*Task item*. Give the records below again, exactly as they appear.

[Items listed in a dataset]
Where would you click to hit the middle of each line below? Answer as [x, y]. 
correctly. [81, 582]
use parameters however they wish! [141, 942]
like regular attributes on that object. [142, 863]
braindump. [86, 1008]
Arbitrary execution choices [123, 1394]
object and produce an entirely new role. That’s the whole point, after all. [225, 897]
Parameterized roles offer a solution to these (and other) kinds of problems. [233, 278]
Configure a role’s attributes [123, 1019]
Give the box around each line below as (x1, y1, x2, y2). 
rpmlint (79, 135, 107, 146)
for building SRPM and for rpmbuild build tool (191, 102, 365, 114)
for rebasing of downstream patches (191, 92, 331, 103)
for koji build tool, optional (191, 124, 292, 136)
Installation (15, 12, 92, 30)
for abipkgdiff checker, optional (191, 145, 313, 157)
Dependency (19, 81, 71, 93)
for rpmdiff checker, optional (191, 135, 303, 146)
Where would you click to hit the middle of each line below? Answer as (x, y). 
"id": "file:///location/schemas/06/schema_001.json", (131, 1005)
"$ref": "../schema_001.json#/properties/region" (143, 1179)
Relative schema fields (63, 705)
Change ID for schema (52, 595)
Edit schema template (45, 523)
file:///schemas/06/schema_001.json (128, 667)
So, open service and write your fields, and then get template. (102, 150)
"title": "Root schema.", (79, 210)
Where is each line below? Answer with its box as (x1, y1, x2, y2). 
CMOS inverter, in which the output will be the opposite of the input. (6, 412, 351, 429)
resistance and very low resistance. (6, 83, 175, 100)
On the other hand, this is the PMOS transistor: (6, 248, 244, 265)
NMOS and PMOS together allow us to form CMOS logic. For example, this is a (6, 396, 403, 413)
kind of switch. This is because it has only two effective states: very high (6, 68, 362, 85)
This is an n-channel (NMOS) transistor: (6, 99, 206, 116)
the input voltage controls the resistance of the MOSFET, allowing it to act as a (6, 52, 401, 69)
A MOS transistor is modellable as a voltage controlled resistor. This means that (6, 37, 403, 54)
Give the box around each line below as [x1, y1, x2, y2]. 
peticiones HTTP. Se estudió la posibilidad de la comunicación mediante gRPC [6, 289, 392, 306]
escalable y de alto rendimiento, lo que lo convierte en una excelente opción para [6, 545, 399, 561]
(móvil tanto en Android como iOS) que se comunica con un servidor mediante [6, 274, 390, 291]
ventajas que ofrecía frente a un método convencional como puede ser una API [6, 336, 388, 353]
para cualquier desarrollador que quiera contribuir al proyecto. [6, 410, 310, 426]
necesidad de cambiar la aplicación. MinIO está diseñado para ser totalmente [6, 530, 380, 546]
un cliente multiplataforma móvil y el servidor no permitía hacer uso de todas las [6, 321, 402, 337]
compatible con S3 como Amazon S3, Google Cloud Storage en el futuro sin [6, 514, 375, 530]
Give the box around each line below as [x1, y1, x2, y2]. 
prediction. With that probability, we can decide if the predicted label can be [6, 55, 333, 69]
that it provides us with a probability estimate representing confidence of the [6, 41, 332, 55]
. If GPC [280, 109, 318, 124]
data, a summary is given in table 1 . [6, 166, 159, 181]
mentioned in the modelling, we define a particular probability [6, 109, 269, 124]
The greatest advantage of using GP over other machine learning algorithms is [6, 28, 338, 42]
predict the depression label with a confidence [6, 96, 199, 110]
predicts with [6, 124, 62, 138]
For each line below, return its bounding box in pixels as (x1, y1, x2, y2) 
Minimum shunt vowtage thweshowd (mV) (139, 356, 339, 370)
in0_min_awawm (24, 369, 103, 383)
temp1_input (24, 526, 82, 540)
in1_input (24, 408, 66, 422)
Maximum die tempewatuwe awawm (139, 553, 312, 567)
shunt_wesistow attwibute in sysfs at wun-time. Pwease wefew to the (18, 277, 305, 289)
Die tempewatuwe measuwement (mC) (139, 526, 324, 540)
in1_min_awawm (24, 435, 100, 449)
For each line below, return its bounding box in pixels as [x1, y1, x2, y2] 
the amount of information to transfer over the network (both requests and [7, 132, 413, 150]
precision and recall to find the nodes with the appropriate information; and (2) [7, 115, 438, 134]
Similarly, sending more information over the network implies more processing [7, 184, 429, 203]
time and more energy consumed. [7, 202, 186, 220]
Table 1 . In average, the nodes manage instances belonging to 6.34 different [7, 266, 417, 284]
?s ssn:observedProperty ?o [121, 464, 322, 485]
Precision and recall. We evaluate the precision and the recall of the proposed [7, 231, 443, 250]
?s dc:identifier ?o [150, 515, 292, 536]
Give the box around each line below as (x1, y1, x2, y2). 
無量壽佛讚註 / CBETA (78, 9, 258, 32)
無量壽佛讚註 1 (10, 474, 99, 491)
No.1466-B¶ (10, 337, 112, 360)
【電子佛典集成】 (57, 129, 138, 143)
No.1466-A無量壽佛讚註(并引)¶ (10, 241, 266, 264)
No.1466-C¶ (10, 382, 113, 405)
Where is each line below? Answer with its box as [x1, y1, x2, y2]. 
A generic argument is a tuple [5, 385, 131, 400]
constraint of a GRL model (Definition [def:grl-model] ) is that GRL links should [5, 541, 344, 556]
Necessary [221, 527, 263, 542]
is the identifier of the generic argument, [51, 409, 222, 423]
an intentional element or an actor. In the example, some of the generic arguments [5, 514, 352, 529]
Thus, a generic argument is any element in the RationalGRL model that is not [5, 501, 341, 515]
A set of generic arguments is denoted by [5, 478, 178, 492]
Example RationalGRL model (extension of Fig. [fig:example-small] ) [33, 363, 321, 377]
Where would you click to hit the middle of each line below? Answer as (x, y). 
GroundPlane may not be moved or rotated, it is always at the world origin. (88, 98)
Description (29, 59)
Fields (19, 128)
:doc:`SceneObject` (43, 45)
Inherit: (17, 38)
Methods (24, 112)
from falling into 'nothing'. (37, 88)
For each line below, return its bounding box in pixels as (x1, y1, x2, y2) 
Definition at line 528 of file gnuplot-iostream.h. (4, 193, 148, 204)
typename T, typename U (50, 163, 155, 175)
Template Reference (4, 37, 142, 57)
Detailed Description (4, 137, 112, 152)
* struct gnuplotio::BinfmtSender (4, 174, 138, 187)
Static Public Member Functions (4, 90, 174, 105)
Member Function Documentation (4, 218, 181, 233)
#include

*Task result*.
Where would you click to hit the middle of each line below? Answer as [x, y]. 
correctly. [81, 582]
use parameters however they wish! [141, 942]
like regular attributes on that object. [142, 863]
braindump. [86, 1008]
Arbitrary execution choices [123, 1394]
object and produce an entirely new role. That’s the whole point, after all. [225, 897]
Parameterized roles offer a solution to these (and other) kinds of problems. [233, 278]
Configure a role’s attributes [123, 1019]
Give the box around each line below as (x1, y1, x2, y2). 
rpmlint (79, 135, 107, 146)
for building SRPM and for rpmbuild build tool (191, 102, 365, 114)
for rebasing of downstream patches (191, 92, 331, 103)
for koji build tool, optional (191, 124, 292, 136)
Installation (15, 12, 92, 30)
for abipkgdiff checker, optional (191, 145, 313, 157)
Dependency (19, 81, 71, 93)
for rpmdiff checker, optional (191, 135, 303, 146)
Where would you click to hit the middle of each line below? Answer as (x, y). 
"id": "file:///location/schemas/06/schema_001.json", (131, 1005)
"$ref": "../schema_001.json#/properties/region" (143, 1179)
Relative schema fields (63, 705)
Change ID for schema (52, 595)
Edit schema template (45, 523)
file:///schemas/06/schema_001.json (128, 667)
So, open service and write your fields, and then get template. (102, 150)
"title": "Root schema.", (79, 210)
Where is each line below? Answer with its box as (x1, y1, x2, y2). 
CMOS inverter, in which the output will be the opposite of the input. (6, 412, 351, 429)
resistance and very low resistance. (6, 83, 175, 100)
On the other hand, this is the PMOS transistor: (6, 248, 244, 265)
NMOS and PMOS together allow us to form CMOS logic. For example, this is a (6, 396, 403, 413)
kind of switch. This is because it has only two effective states: very high (6, 68, 362, 85)
This is an n-channel (NMOS) transistor: (6, 99, 206, 116)
the input voltage controls the resistance of the MOSFET, allowing it to act as a (6, 52, 401, 69)
A MOS transistor is modellable as a voltage controlled resistor. This means that (6, 37, 403, 54)
Give the box around each line below as [x1, y1, x2, y2]. 
peticiones HTTP. Se estudió la posibilidad de la comunicación mediante gRPC [6, 289, 392, 306]
escalable y de alto rendimiento, lo que lo convierte en una excelente opción para [6, 545, 399, 561]
(móvil tanto en Android como iOS) que se comunica con un servidor mediante [6, 274, 390, 291]
ventajas que ofrecía frente a un método convencional como puede ser una API [6, 336, 388, 353]
para cualquier desarrollador que quiera contribuir al proyecto. [6, 410, 310, 426]
necesidad de cambiar la aplicación. MinIO está diseñado para ser totalmente [6, 530, 380, 546]
un cliente multiplataforma móvil y el servidor no permitía hacer uso de todas las [6, 321, 402, 337]
compatible con S3 como Amazon S3, Google Cloud Storage en el futuro sin [6, 514, 375, 530]
Give the box around each line below as [x1, y1, x2, y2]. 
prediction. With that probability, we can decide if the predicted label can be [6, 55, 333, 69]
that it provides us with a probability estimate representing confidence of the [6, 41, 332, 55]
. If GPC [280, 109, 318, 124]
data, a summary is given in table 1 . [6, 166, 159, 181]
mentioned in the modelling, we define a particular probability [6, 109, 269, 124]
The greatest advantage of using GP over other machine learning algorithms is [6, 28, 338, 42]
predict the depression label with a confidence [6, 96, 199, 110]
predicts with [6, 124, 62, 138]
For each line below, return its bounding box in pixels as (x1, y1, x2, y2) 
Minimum shunt vowtage thweshowd (mV) (139, 356, 339, 370)
in0_min_awawm (24, 369, 103, 383)
temp1_input (24, 526, 82, 540)
in1_input (24, 408, 66, 422)
Maximum die tempewatuwe awawm (139, 553, 312, 567)
shunt_wesistow attwibute in sysfs at wun-time. Pwease wefew to the (18, 277, 305, 289)
Die tempewatuwe measuwement (mC) (139, 526, 324, 540)
in1_min_awawm (24, 435, 100, 449)
For each line below, return its bounding box in pixels as [x1, y1, x2, y2] 
the amount of information to transfer over the network (both requests and [7, 132, 413, 150]
precision and recall to find the nodes with the appropriate information; and (2) [7, 115, 438, 134]
Similarly, sending more information over the network implies more processing [7, 184, 429, 203]
time and more energy consumed. [7, 202, 186, 220]
Table 1 . In average, the nodes manage instances belonging to 6.34 different [7, 266, 417, 284]
?s ssn:observedProperty ?o [121, 464, 322, 485]
Precision and recall. We evaluate the precision and the recall of the proposed [7, 231, 443, 250]
?s dc:identifier ?o [150, 515, 292, 536]
Give the box around each line below as (x1, y1, x2, y2). 
無量壽佛讚註 / CBETA (78, 9, 258, 32)
無量壽佛讚註 1 (10, 474, 99, 491)
No.1466-B¶ (10, 337, 112, 360)
【電子佛典集成】 (57, 129, 138, 143)
No.1466-A無量壽佛讚註(并引)¶ (10, 241, 266, 264)
No.1466-C¶ (10, 382, 113, 405)
Where is each line below? Answer with its box as [x1, y1, x2, y2]. 
A generic argument is a tuple [5, 385, 131, 400]
constraint of a GRL model (Definition [def:grl-model] ) is that GRL links should [5, 541, 344, 556]
Necessary [221, 527, 263, 542]
is the identifier of the generic argument, [51, 409, 222, 423]
an intentional element or an actor. In the example, some of the generic arguments [5, 514, 352, 529]
Thus, a generic argument is any element in the RationalGRL model that is not [5, 501, 341, 515]
A set of generic arguments is denoted by [5, 478, 178, 492]
Example RationalGRL model (extension of Fig. [fig:example-small] ) [33, 363, 321, 377]
Where would you click to hit the middle of each line below? Answer as (x, y). 
GroundPlane may not be moved or rotated, it is always at the world origin. (88, 98)
Description (29, 59)
Fields (19, 128)
:doc:`SceneObject` (43, 45)
Inherit: (17, 38)
Methods (24, 112)
from falling into 'nothing'. (37, 88)
For each line below, return its bounding box in pixels as (x1, y1, x2, y2) 
Definition at line 528 of file gnuplot-iostream.h. (4, 193, 148, 204)
typename T, typename U (50, 163, 155, 175)
Template Reference (4, 37, 142, 57)
Detailed Description (4, 137, 112, 152)
* struct gnuplotio::BinfmtSender (4, 174, 138, 187)
Static Public Member Functions (4, 90, 174, 105)
Member Function Documentation (4, 218, 181, 233)
#include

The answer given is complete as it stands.